Karhutla Makin Meluas Sampai Kawasan Transmigrasi, Ini Respons Mentrans
JAKARTA - Bencana kebakaran hutan dan lahan (karhutla) yang melanda sejumlah wilayah di Kalimantan merembet ke kawasan permukiman transmigrasi, salah satunya di Permukiman Transmigrasi Semanai (TR 4), Desa Simpang Tiga, Kecamatan Sukadana, Kabupaten Kayong Utara, Kalimantan Barat.
Menteri Transmigrasi Muhammad Iftitah Sulaiman Suryanagara menyoroti musibah karhutla yang meluas menyasar kawasan transmigran tersebut. Kementerian lantas mengonsolidasikan langkah terpadu untuk membantu warga serta aset transmigran di lapangan.
Iftitah menjelaskan sejauh ini mitigasi kebakaran hutan dan lahan masih berpusat pada komando Badan Nasional Penanggulangan Bencana (BNPB). "Terkait dengan karhutla, saya turut prihatin dengan kondisi yang ada, dan Presiden bersama jajaran Kabinet Merah Putih sangat concern terhadap persoalan ini. Kami sudah melakukan koordinasi dengan balai-balai transmigrasi dan tenaga kerja di sana untuk memberikan bantuan terbaik, sementara dalam tahap penanganan di lapangan yang dikedepankan dari unsur BNPB, Basarnas, serta Kementerian Kehutanan," ujar Iftitah saat ditemui selepas acara Transmigration Executive Dialogue, di Jakarta, Senin (24/8/2026).

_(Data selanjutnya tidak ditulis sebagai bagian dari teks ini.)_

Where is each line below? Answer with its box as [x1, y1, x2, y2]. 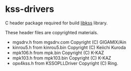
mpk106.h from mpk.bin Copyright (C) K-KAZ [12, 50, 104, 56]
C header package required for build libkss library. [5, 20, 108, 26]
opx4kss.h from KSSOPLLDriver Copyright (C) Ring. [12, 60, 118, 66]
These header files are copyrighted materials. [5, 29, 98, 35]
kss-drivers [5, 3, 55, 15]
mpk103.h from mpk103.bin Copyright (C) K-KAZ [12, 55, 112, 61]
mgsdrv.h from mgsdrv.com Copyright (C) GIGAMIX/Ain [12, 39, 127, 45]
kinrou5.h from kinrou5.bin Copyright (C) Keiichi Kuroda [12, 44, 126, 50]
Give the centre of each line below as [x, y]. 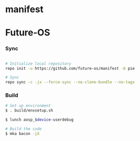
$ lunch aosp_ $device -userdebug [39, 120]
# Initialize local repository [38, 64]
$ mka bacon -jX [22, 133]
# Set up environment [28, 106]
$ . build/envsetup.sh [29, 110]
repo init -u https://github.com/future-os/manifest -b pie [70, 68]
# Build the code [24, 129]
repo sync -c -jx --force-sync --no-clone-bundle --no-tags [70, 82]
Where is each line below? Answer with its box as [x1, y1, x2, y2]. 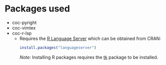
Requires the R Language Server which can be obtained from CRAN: [19, 35, 161, 41]
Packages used [5, 3, 70, 14]
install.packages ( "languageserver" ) [19, 45, 97, 50]
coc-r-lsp [12, 30, 32, 36]
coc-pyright [12, 19, 37, 25]
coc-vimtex [12, 24, 36, 30]
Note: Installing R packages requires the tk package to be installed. [19, 54, 158, 60]
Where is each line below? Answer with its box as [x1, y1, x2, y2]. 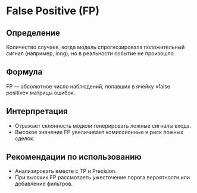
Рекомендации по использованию [6, 152, 142, 162]
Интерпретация [6, 106, 68, 116]
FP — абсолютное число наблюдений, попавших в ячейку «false [6, 83, 171, 90]
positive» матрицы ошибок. [6, 89, 76, 96]
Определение [6, 28, 61, 38]
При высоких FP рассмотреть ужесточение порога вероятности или [14, 174, 190, 181]
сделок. [14, 135, 35, 142]
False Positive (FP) [6, 4, 100, 18]
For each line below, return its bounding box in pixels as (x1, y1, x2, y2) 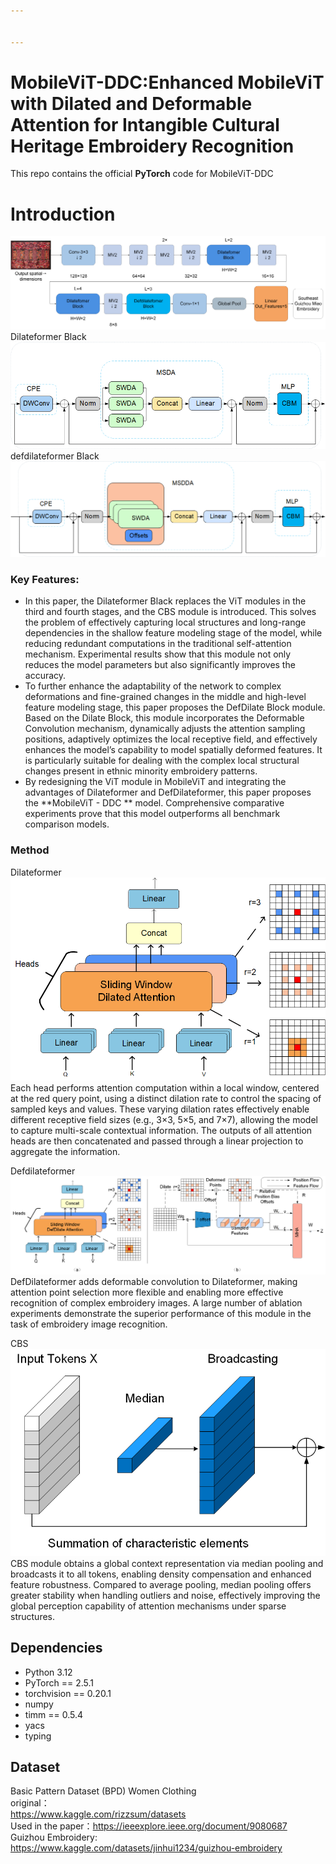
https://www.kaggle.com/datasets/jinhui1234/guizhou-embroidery (10, 1842, 283, 1854)
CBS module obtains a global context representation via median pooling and (10, 1557, 324, 1569)
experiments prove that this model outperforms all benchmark (24, 808, 281, 820)
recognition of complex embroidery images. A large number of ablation (10, 1297, 303, 1309)
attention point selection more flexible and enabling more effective (10, 1286, 284, 1299)
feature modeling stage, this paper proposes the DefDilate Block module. (24, 701, 326, 714)
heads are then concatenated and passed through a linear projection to (10, 1135, 304, 1147)
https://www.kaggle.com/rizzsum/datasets (10, 1808, 187, 1820)
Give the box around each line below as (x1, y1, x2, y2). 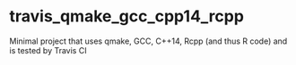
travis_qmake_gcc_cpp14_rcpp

Berdasarkan data Kementerian Kehutanan dan Badan Penanggulangan Bencana Daerah (BPBD), Kalimantan Barat tercatat sebagai salah satu provinsi dengan dampak karhutla terluas di Kalimantan pada musim kemarau 2026, dengan luasan area terbakar mencapai puluhan ribu hektare.

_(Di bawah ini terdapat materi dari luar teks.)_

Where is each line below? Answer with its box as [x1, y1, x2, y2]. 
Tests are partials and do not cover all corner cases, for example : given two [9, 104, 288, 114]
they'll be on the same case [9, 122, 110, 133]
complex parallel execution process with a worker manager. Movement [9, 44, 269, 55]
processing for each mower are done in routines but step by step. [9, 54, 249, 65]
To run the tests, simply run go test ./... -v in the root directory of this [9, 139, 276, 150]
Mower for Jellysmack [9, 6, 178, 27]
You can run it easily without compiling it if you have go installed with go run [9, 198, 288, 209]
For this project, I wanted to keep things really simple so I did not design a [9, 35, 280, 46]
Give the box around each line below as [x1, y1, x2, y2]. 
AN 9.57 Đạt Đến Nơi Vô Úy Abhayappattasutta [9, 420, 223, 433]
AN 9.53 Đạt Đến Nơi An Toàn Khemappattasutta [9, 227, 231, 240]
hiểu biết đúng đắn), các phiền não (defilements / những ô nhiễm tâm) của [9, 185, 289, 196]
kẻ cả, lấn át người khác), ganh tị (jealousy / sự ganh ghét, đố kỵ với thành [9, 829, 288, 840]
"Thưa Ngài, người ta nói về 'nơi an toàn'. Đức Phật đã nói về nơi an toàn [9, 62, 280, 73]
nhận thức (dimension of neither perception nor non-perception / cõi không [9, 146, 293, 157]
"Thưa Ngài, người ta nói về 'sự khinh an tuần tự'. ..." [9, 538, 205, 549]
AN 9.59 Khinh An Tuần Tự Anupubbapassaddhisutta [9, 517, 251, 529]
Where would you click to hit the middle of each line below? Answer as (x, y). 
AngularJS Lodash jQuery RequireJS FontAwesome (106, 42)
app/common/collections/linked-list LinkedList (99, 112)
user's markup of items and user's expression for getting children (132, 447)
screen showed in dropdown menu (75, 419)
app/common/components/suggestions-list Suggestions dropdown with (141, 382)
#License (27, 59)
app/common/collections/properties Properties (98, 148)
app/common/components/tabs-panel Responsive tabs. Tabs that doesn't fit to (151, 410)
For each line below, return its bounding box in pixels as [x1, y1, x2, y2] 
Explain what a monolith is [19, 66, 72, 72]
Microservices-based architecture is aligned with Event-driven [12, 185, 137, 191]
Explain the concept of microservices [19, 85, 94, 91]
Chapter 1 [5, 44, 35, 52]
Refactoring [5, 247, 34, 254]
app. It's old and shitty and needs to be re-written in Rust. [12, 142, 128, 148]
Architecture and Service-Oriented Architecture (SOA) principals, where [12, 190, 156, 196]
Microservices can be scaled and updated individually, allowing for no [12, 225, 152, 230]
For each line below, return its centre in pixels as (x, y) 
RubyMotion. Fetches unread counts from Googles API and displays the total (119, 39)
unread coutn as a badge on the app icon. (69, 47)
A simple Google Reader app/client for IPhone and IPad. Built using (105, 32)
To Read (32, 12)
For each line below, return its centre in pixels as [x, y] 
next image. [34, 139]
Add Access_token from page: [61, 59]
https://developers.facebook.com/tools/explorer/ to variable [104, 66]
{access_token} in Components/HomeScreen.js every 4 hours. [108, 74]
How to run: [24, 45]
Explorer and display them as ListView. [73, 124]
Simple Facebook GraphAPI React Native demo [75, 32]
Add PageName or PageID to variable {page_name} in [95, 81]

Di Kabupaten Kayong Utara, kebakaran lahan gambut telah menghanguskan lebih dari 1.000 hektare.
Kondisi cukup serius dialami oleh warga di kawasan permukiman transmigrasi Semanai (TR 4). Kobaran api yang merambat dari lahan tidur dan perkebunan gambut yang mengering telah melahap sedikitnya lima rumah warga, menewaskan sejumlah hewan ternak, serta memutus jalur air bersih dan menyelimuti kawasan sekitar dengan kabut asap pekat.

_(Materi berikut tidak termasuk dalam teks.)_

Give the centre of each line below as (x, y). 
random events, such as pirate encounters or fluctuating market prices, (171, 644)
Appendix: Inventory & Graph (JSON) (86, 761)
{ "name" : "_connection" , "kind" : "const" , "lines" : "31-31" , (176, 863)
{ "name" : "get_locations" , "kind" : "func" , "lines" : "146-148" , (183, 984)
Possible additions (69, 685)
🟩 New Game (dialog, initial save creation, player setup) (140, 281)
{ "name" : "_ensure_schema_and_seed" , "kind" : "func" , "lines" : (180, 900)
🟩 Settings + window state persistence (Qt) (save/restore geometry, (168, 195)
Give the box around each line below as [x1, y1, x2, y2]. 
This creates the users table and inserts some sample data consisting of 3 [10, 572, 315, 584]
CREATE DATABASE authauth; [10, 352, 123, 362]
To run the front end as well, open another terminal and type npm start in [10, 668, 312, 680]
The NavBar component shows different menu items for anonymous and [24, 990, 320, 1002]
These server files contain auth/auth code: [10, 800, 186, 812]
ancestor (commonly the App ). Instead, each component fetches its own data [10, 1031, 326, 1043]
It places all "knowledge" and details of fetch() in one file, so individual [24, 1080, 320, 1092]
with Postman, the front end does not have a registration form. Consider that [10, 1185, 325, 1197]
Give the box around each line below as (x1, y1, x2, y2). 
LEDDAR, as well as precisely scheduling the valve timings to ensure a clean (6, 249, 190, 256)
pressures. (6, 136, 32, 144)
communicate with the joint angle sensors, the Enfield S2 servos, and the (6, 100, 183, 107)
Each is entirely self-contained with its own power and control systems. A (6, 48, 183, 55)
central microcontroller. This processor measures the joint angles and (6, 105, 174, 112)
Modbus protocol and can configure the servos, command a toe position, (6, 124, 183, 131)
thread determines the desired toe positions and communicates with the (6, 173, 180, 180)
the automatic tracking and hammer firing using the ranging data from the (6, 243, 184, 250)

Iftitah menegaskan bahwa paradigma pengembangan kawasan transmigrasi modern saat ini tidak lagi menggunakan metode pembukaan lahan melalui pembabatan hutan secara masif.
Namun, tebalnya lapisan tanah gambut kering yang terpapar kemarau panjang menjadi faktor alam utama yang memicu kemunculan titik-titik api tak terduga.
"Kami bersyukur bahwa saat ini transmigrasi tidak lagi babat-babat hutan seperti waktu yang lalu sehingga kita justru lebih pro-environment. Hanya memang kita tahu akibat kekeringan ini ada beberapa lahan dengan gambut yang sangat besar memicu munculnya titik api karena faktor alam, dan kami terus men-support rekan-rekan di pemerintahan yang bekerja menanganinya," jelas Iftitah.
Dalam memantau perkembangan di wilayah terdampak, Kementerian Transmigrasi mengoptimalkan peran posko pemantauan dan satuan tugas pendamping lapangan. Kendati demikian, kapasitas personel yang diterjunkan memiliki keterbatasan operasional di tengah luasnya perimeter kebakaran lahan gambut.
Keterlibatan tenaga pendamping di lapangan difokuskan pada pengumpulan data riil warga terdampak dan percepatan pelaporan situasi darurat ke pos komando. Iftitah mengakui penanganan kebakaran lahan gambut berskala besar membutuhkan dukungan alat pemadam berat dan logistik yang memadai.
"Jumlah Transmigran Edu-Patriot (TEP) di Kalimantan Barat terbatas, yakni sekitar enam orang per kawasan, sehingga pelibatannya terbatas dan fokus memberikan laporan berkala ke posko kami. Untuk menyelesaikan penanganan kebakaran hutan dan lahan ini memang memerlukan dukungan peralatan yang cukup," kata Iftitah.